Data for analysis:
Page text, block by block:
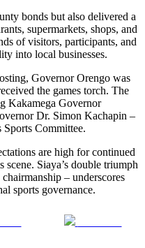
bonds but also delivered a
supermarkets, shops, and
of visitors, participants, and
into local businesses.
Governor Orengo was
the games torch. The
Kakamega Governor
Dr. Simon Kachapin –
Committee.
are high for continued
Siaya’s double triumph
– underscores
sports governance.
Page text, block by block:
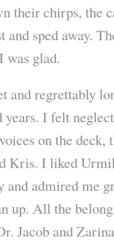
their chirps, the
and sped away.
was glad.
and regrettably
years. I felt
on the deck,
Kris. I liked
and admired me
up. All the
Jacob and
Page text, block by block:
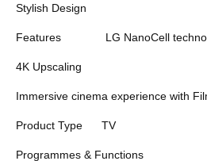
Stylish Design
Features LG NanoCell
4K Upscaling
Immersive cinema experience with
Product Type TV
Programmes & Functions
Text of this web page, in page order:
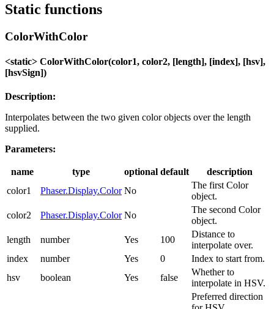
Static functions
ColorWithColor
<static> ColorWithColor(color1, color2, [length], [index], [hsv],
[hsvSign])
Description:
Interpolates between the two given color objects over the length
supplied.
Parameters:
name type optional default
description
color1
Phaser.Display.Color No
The first Color
object.
color2
Phaser.Display.Color No
The second Color
object.
length
number Yes 100
Distance to
interpolate over.
index
number Yes 0
Index to start from.
hsv
boolean Yes false
Whether to
interpolate in HSV.
Preferred direction

Directions for this task: Leave the pictures out and transcribe the remaining material exactly.

Answer area:
Page text, block by block:
bonds but also delivered a
supermarkets, shops, and
of visitors, participants, and
into local businesses.
Governor Orengo was
the games torch. The
Kakamega Governor
Dr. Simon Kachapin –
Committee.
are high for continued
Siaya’s double triumph
– underscores
sports governance.
Page text, block by block:
their chirps, the
and sped away.
was glad.
and regrettably
years. I felt
on the deck,
Kris. I liked
and admired me
up. All the
Jacob and
Page text, block by block:
Stylish Design
Features LG NanoCell
4K Upscaling
Immersive cinema experience with
Product Type TV
Programmes & Functions
Text of this web page, in page order:
Static functions
ColorWithColor
<static> ColorWithColor(color1, color2, [length], [index], [hsv],
[hsvSign])
Description:
Interpolates between the two given color objects over the length
supplied.
Parameters:
name type optional default
description
color1
Phaser.Display.Color No
The first Color
object.
color2
Phaser.Display.Color No
The second Color
object.
length
number Yes 100
Distance to
interpolate over.
index
number Yes 0
Index to start from.
hsv
boolean Yes false
Whether to
interpolate in HSV.
Preferred direction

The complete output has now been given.